▶ [Exercise objective]: Once you reach the line that holds "While the prospect" in the listing below, output it and every line after it through the line that holds "include, but not", word for word.

*** Entries provided ***

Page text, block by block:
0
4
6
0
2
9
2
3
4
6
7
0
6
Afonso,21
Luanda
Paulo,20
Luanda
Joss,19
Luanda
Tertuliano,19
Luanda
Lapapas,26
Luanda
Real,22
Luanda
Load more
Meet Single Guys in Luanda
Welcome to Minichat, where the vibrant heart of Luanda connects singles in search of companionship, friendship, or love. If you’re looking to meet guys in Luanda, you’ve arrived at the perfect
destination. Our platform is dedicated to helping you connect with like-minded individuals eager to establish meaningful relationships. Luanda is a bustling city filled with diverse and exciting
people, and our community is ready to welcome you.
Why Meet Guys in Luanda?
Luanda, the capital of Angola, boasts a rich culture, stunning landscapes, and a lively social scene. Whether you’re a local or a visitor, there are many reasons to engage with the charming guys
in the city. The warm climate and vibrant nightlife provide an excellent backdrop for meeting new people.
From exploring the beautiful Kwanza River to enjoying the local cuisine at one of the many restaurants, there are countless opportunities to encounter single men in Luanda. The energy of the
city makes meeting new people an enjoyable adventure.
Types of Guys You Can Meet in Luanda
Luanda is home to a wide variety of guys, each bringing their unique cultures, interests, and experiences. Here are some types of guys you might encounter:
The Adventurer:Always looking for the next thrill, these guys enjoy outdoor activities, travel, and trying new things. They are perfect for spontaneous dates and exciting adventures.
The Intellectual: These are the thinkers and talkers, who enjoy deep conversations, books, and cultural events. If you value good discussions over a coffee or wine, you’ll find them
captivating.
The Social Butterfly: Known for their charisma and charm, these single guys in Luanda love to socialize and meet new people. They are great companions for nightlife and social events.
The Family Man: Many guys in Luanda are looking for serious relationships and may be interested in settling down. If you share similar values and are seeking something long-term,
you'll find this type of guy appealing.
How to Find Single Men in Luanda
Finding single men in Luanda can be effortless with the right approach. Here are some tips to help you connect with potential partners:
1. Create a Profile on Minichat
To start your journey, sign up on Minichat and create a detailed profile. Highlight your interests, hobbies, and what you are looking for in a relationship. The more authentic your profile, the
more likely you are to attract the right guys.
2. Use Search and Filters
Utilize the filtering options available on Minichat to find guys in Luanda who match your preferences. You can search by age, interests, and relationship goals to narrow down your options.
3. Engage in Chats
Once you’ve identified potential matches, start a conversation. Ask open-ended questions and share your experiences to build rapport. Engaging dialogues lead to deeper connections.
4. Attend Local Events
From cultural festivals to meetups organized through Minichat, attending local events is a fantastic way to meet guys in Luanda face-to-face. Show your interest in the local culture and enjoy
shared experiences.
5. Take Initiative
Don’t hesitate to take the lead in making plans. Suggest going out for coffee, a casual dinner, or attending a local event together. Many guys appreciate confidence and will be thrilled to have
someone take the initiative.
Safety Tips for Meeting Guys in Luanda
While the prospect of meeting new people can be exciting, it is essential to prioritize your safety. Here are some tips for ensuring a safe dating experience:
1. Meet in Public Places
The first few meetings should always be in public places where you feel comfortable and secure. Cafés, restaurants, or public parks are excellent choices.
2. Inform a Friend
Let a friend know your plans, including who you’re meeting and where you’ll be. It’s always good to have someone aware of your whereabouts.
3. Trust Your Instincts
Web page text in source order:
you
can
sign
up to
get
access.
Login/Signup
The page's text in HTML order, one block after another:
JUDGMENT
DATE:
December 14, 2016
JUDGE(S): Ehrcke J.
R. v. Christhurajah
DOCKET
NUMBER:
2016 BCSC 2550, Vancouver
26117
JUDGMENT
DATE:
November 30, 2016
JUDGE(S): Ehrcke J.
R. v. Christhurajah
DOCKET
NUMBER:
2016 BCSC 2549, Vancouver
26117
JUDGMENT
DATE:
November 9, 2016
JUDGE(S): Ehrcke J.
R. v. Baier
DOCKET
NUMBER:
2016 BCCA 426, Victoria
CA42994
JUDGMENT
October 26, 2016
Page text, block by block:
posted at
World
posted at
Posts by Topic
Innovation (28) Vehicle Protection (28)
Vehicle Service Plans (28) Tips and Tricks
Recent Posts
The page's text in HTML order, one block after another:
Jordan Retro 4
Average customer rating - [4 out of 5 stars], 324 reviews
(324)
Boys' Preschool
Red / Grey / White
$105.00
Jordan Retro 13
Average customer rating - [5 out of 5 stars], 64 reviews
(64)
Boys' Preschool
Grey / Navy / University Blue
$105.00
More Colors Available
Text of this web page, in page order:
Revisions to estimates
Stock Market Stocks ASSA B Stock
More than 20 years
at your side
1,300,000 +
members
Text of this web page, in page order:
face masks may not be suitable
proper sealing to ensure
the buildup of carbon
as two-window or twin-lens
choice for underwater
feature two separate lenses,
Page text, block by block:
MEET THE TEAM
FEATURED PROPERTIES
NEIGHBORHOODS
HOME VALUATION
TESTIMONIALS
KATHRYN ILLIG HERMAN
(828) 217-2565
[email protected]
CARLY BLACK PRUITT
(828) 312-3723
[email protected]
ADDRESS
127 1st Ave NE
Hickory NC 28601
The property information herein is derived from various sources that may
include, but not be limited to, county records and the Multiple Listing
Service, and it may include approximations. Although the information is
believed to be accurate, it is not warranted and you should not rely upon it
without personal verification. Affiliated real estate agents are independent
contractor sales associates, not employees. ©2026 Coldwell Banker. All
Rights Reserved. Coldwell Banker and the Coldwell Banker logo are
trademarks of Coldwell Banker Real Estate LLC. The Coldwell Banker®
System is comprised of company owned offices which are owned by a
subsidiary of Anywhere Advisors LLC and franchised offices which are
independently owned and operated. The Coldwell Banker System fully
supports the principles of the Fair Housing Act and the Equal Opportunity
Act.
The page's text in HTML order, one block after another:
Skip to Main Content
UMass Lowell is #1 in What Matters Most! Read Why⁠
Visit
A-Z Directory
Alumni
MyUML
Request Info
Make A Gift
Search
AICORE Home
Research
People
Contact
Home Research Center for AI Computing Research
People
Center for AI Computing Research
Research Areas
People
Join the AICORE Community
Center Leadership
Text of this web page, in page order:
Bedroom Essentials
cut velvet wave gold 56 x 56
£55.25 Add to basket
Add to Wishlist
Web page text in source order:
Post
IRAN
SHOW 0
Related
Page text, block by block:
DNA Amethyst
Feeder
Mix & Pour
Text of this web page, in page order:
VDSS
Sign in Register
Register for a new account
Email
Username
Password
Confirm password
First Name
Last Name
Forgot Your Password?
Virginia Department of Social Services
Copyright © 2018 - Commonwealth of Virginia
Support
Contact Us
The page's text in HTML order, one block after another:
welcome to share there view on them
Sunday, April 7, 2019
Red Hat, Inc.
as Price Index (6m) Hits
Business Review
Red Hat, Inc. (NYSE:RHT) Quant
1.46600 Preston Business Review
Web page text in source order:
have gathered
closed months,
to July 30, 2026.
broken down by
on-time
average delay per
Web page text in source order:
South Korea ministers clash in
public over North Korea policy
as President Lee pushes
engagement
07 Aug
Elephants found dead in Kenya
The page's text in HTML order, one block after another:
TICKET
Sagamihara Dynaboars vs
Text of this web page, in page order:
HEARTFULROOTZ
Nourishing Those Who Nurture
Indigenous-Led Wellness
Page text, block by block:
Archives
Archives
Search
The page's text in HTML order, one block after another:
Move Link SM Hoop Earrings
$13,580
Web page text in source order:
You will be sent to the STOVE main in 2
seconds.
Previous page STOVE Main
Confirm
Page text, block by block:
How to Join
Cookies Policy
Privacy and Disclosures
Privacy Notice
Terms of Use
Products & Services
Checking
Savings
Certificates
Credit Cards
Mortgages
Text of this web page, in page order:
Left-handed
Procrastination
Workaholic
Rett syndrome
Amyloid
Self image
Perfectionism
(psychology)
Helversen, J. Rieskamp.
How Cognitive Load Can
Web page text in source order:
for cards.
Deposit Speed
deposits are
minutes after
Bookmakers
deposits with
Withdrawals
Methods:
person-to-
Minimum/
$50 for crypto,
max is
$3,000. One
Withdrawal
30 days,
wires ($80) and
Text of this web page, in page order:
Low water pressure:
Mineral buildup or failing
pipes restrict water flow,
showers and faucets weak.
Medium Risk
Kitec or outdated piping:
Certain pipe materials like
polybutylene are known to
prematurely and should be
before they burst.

*** End of Entries provided ***

▶ [Result for this task]:
While the prospect of meeting new people can be exciting, it is essential to prioritize your safety. Here are some tips for ensuring a safe dating experience:
1. Meet in Public Places
The first few meetings should always be in public places where you feel comfortable and secure. Cafés, restaurants, or public parks are excellent choices.
2. Inform a Friend
Let a friend know your plans, including who you’re meeting and where you’ll be. It’s always good to have someone aware of your whereabouts.
3. Trust Your Instincts
Web page text in source order:
you
can
sign
up to
get
access.
Login/Signup
The page's text in HTML order, one block after another:
JUDGMENT
DATE:
December 14, 2016
JUDGE(S): Ehrcke J.
R. v. Christhurajah
DOCKET
NUMBER:
2016 BCSC 2550, Vancouver
26117
JUDGMENT
DATE:
November 30, 2016
JUDGE(S): Ehrcke J.
R. v. Christhurajah
DOCKET
NUMBER:
2016 BCSC 2549, Vancouver
26117
JUDGMENT
DATE:
November 9, 2016
JUDGE(S): Ehrcke J.
R. v. Baier
DOCKET
NUMBER:
2016 BCCA 426, Victoria
CA42994
JUDGMENT
October 26, 2016
Page text, block by block:
posted at
World
posted at
Posts by Topic
Innovation (28) Vehicle Protection (28)
Vehicle Service Plans (28) Tips and Tricks
Recent Posts
The page's text in HTML order, one block after another:
Jordan Retro 4
Average customer rating - [4 out of 5 stars], 324 reviews
(324)
Boys' Preschool
Red / Grey / White
$105.00
Jordan Retro 13
Average customer rating - [5 out of 5 stars], 64 reviews
(64)
Boys' Preschool
Grey / Navy / University Blue
$105.00
More Colors Available
Text of this web page, in page order:
Revisions to estimates
Stock Market Stocks ASSA B Stock
More than 20 years
at your side
1,300,000 +
members
Text of this web page, in page order:
face masks may not be suitable
proper sealing to ensure
the buildup of carbon
as two-window or twin-lens
choice for underwater
feature two separate lenses,
Page text, block by block:
MEET THE TEAM
FEATURED PROPERTIES
NEIGHBORHOODS
HOME VALUATION
TESTIMONIALS
KATHRYN ILLIG HERMAN
(828) 217-2565
[email protected]
CARLY BLACK PRUITT
(828) 312-3723
[email protected]
ADDRESS
127 1st Ave NE
Hickory NC 28601
The property information herein is derived from various sources that may
include, but not be limited to, county records and the Multiple Listing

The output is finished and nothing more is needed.